I came home with a bundle of copies, showing the same next of kin and birth details as the birth certificate. I now had all the information I needed to link the service record to the birth certificate and to the record on the CWGC’s web site. I sent them all my evidence, but they said that E C R Christmas couldn’t be the Edwin Vincent Russell Christmas because of the amendment in column 10 of his birth certificate. Fortunately, I managed to convince them with the logic that the name in column 10 was more likely to be the one used than the name in column 2. I had the satisfaction of hearing from them that they were to add his age and parents details to his record on the next update. His record now shows that he is no longer an ‘orphan’ with no age.

Some months later in the late spring of 2005, we planned one of our holidays so that we could visit Thiepval Memorial. I wanted to see my great uncle’s name on the monument. By that time I had also been in touch with my grandfather’s regimental museum. He served in the Yorkshires, which is now part of the Green Howards. I wanted to know what my grandfather’s regiment would have been doing so that he was wounded on the same day as his brother was killed. The curator there was also very helpful and they sent me a copy of the regimental war diary. Some of these are now available on the National Archives website.

As we drove south down the autoroute to our first stopping place at Albert, I took a moment to read the war diary for the dates when my grandfather was arriving in France to see that his first billet was also at Albert!

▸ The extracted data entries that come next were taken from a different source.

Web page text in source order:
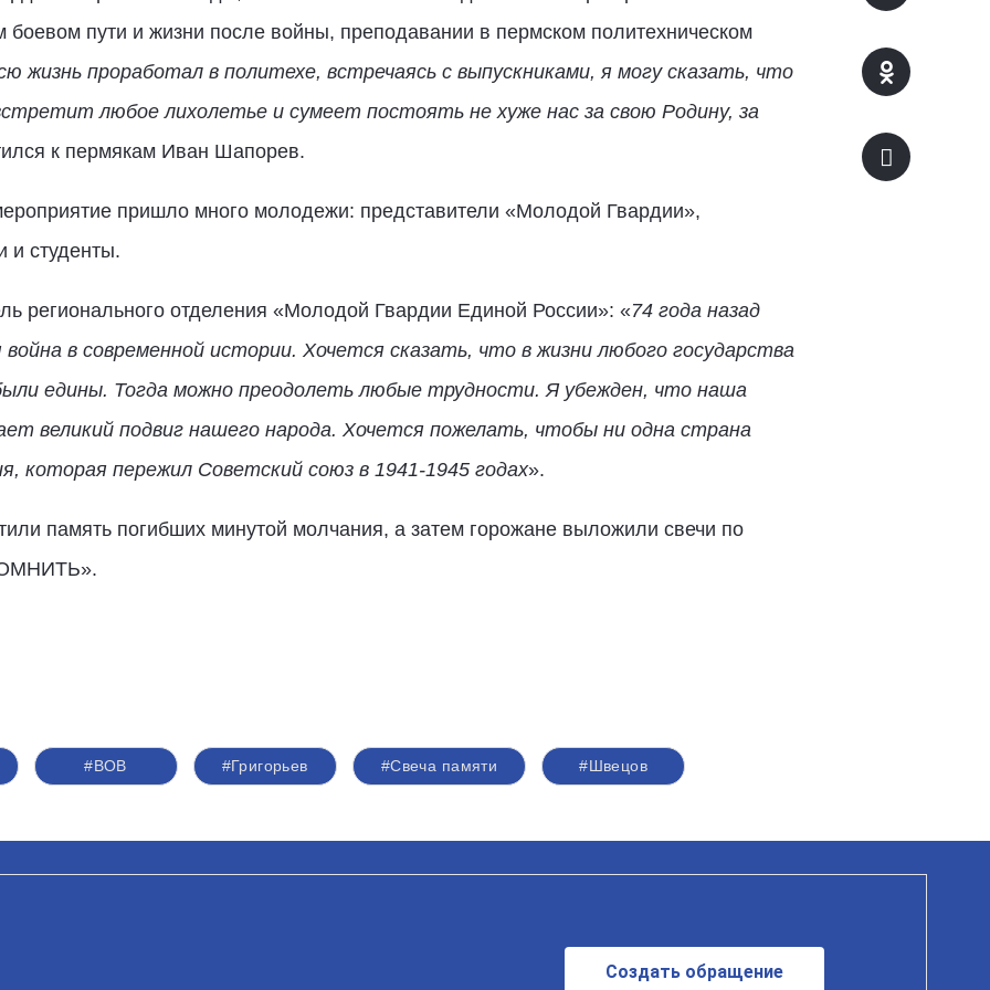
пути и жизни после войны, преподавании в пермском политехническом
жизнь проработал в политехе, встречаясь с выпускниками, я могу сказать, что
любое лихолетье и сумеет постоять не хуже нас за свою Родину, за
к пермякам Иван Шапорев.
пришло много молодежи: представители «Молодой Гвардии»,
и студенты.
регионального отделения «Молодой Гвардии Единой России»: «74 года назад
в современной истории. Хочется сказать, что в жизни любого государства
едины. Тогда можно преодолеть любые трудности. Я убежден, что наша
великий подвиг нашего народа. Хочется пожелать, чтобы ни одна страна
которая пережил Советский союз в 1941-1945 годах».
память погибших минутой молчания, а затем горожане выложили свечи по
#ВОВ #Григорьев #Свеча памяти #Швецов
Создать обращение
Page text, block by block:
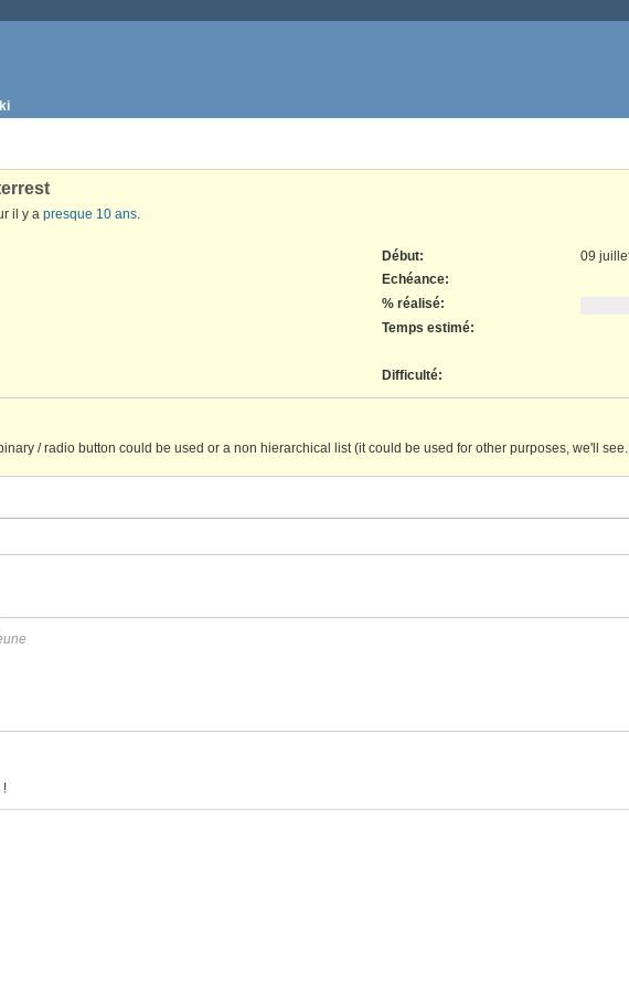
il y a presque 10 ans.
Début:
09
Echéance:
% réalisé:
Temps estimé:
Difficulté:
/ radio button could be used or a non hierarchical list (it could be used for other purposes, we'll
!
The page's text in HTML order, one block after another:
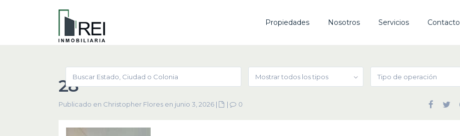
Propiedades Nosotros Servicios Contacto
Mostrar todos los tipos Tipo de operación
28
Publicado en Christopher Flores en junio 3, 2026 | | 0
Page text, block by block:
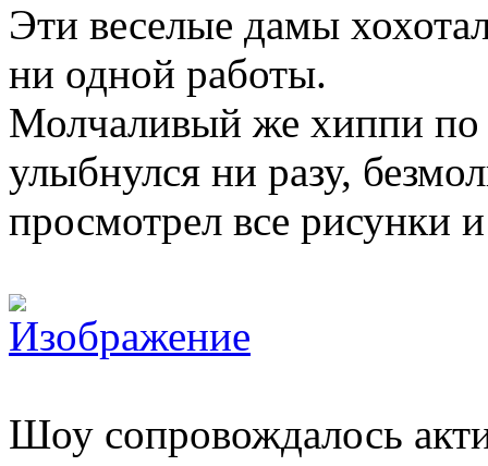
Эти веселые дамы
ни одной работы.
Молчаливый же хиппи по
улыбнулся ни разу,
просмотрел все рисунки
Шоу сопровождалось
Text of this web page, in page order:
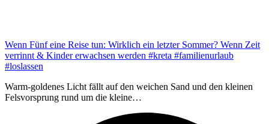
Wenn Fünf eine Reise tun: Wirklich ein letzter Sommer? Wenn Zeit
verrinnt & Kinder erwachsen werden #kreta #familienurlaub
#loslassen
Warm-goldenes Licht fällt auf den weichen Sand und den kleinen
Felsvorsprung rund um die kleine…
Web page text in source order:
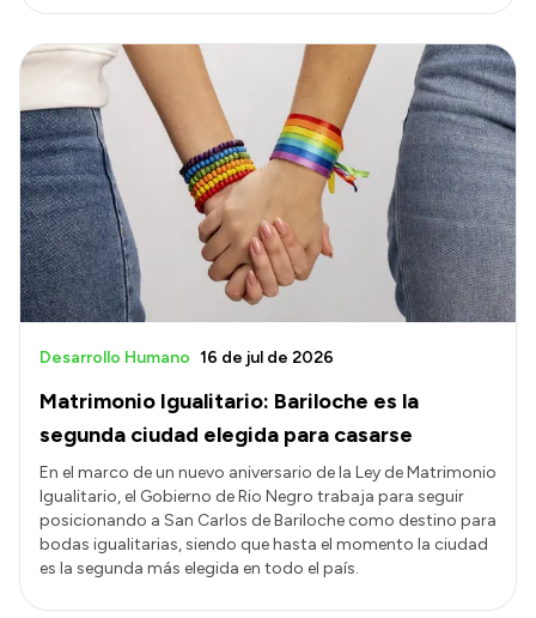
Matrimonio Igualitario: Bariloche es la
segunda ciudad elegida para casarse
Desarrollo Humano 16 de jul de 2026
En el marco de un nuevo aniversario de la Ley de Matrimonio
Igualitario, el Gobierno de Rio Negro trabaja para seguir
posicionando a San Carlos de Bariloche como destino para
bodas igualitarias, siendo que hasta el momento la ciudad
es la segunda más elegida en todo el país.
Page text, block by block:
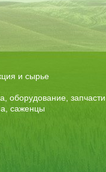
и сырье
оборудование, запчасти
саженцы
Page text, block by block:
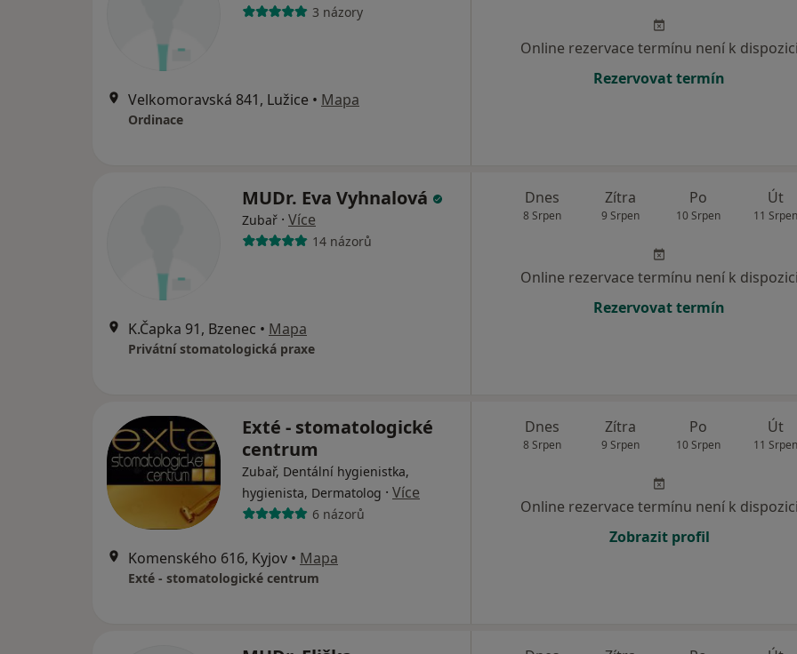
3 názory
Velkomoravská 841, Lužice • Mapa
Ordinace
Online rezervace termínu není k dispozici
Rezervovat termín
MUDr. Eva Vyhnalová
Zubař · Více
14 názorů
K.Čapka 91, Bzenec • Mapa
Privátní stomatologická praxe
Dnes
8 Srpen
Zítra
9 Srpen
Po
10 Srpen
Út
11 Srpen
Online rezervace termínu není k dispozici
Rezervovat termín
Exté - stomatologické
centrum
Zubař, Dentální hygienistka,
hygienista, Dermatolog · Více
6 názorů
Komenského 616, Kyjov • Mapa
Exté - stomatologické centrum
Dnes
8 Srpen
Zítra
9 Srpen
Po
10 Srpen
Út
11 Srpen
Online rezervace termínu není k dispozici
Zobrazit profil
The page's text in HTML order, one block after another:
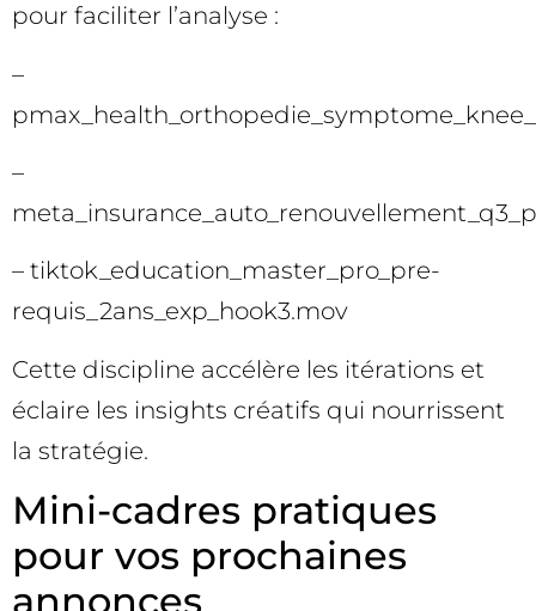
pour faciliter l’analyse :
–
–
– tiktok_education_master_pro_pre-
requis_2ans_exp_hook3.mov
Cette discipline accélère les itérations et
éclaire les insights créatifs qui nourrissent
la stratégie.
Mini-cadres pratiques
pour vos prochaines
annonces
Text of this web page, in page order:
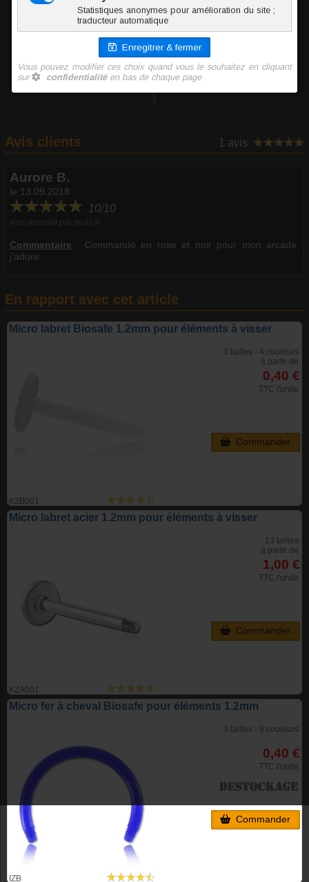
0.1 g
0.70 € TTC l'unité
Ajouter au panier
Avis clients 1 avis
Aurore B.
le 13.09.2018
10/10
Commentaire : Commandé en rose et noir pour mon arcade,
j'adore.
En rapport avec cet article
Micro labret Biosafe 1.2mm pour éléments à visser
KZB001
3 tailles - 4 couleurs
à partir de
0,40 €
TTC l'unite
Commander
Micro labret acier 1.2mm pour éléments à visser
KZA001
13 tailles
à partir de
1,00 €
TTC l'unite
Commander
Micro fer à cheval Biosafe pour éléments 1.2mm
IZB
3 tailles - 6 couleurs
0,40 €
TTC l'unite
Commander
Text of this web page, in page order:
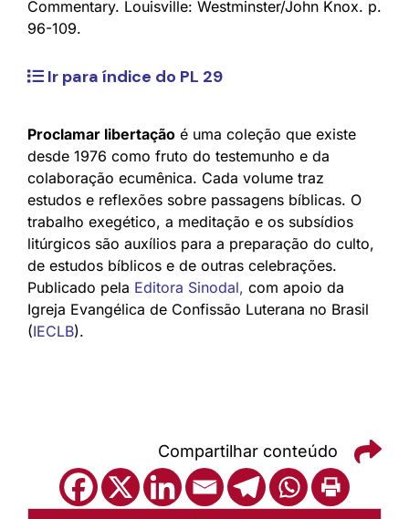
Commentary. Louisville: Westminster/John Knox. p.
96-109.
Ir para índice do PL 29
Proclamar libertação é uma coleção que existe
desde 1976 como fruto do testemunho e da
colaboração ecumênica. Cada volume traz
estudos e reflexões sobre passagens bíblicas. O
trabalho exegético, a meditação e os subsídios
litúrgicos são auxílios para a preparação do culto,
de estudos bíblicos e de outras celebrações.
Publicado pela Editora Sinodal, com apoio da
Igreja Evangélica de Confissão Luterana no Brasil
(IECLB).
Compartilhar conteúdo
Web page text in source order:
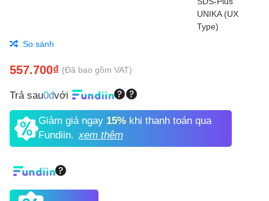
So sánh
557.700₫ (Đã bao gồm VAT)
Trả sau0đvới
Giảm giá ngay 15%khi thanh toán qua
Fundiin. xem thêm
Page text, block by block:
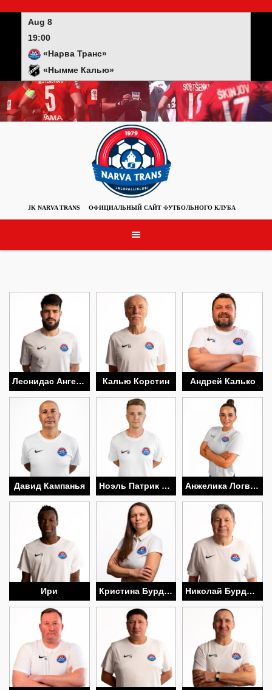
Aug 8
19:00
«Нарва Транс»
«Нымме Калью»
JK NARVA TRANS ОФИЦИАЛЬНЫЙ САЙТ ФУТБОЛЬНОГО КЛУБА
Леонидас Ангелис Калью Корстин Андрей Калько
Давид Кампанья Ноэль Патрик Парсонс Анжелика Логвиненко
Ири Кристина Бурдакова Николай Бурдаков
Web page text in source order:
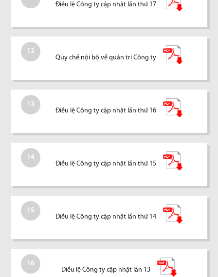
Điều lệ Công ty cập nhật lần thứ 17
12
Quy chế nội bộ về quản trị Công ty
13
Điều lệ Công ty cập nhật lần thứ 16
14
Điều lệ Công ty cập nhật lần thứ 15
15
Điều lệ Công ty cập nhật lần thứ 14
16
Điều lệ Công ty cập nhật lần 13
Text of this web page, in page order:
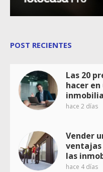
POST RECIENTES
Las 20
hacer
hace 2 días
Vender
ventajas
las
hace 4 días

Perhaps I should not have been surprised, because it’s a logical place to be as a centre of activity, but yet there was something resonant about it.

Our first attempt to visit the monument on a rainy Saturday was thwarted by the cleaning which was going on in preparation of the 90th anniversary in July 2006, so we went back on the Sunday morning. The weather had cleared unexpectedly, and the sky was clear and blue.

I noticed as I walked towards that great monument, that the time was just coming up to 11 am, there seemed no more appropriate time of day when I could have visited. I found his name engraved on the wall and gazed at the other thousands of names there too, each one representing a life lost, without even a body to be buried.

In February 2005 I found that I might have circumvented some of that effort. A very kind Genes Reunited member visited the graveyard of Portchester to look up some members of my Russell family for me. I’d also mentioned the CHRISTMAS connection in passing. Not only did she find the graves of Cecil’s parents (my great grandparents) she also found his name on a plaque on the wall of the church and this inscription on his parents’ gravestone –

EDWIN C.R. CHRISTMAS (CECIL) 2ND LIEUT KINGS ROYAL RIFLES

SON OF MARGARET & EDWIN
DIED OF WOUNDS RECEIVED FRANCE OCTOBER 8TH 1916 AGE 30 YRS.

I’ve now been to see it for myself. I’m glad that I didn’t short-circuit the process though. The whole experience has been so interesting, and I would have missed all the thrill of the chase, as well as the fascinating experience at Kew. Perhaps I should go back there again, now that I know that you’re allowed to take your own digital photos of the service records instead of being limited to a small number of photocopies.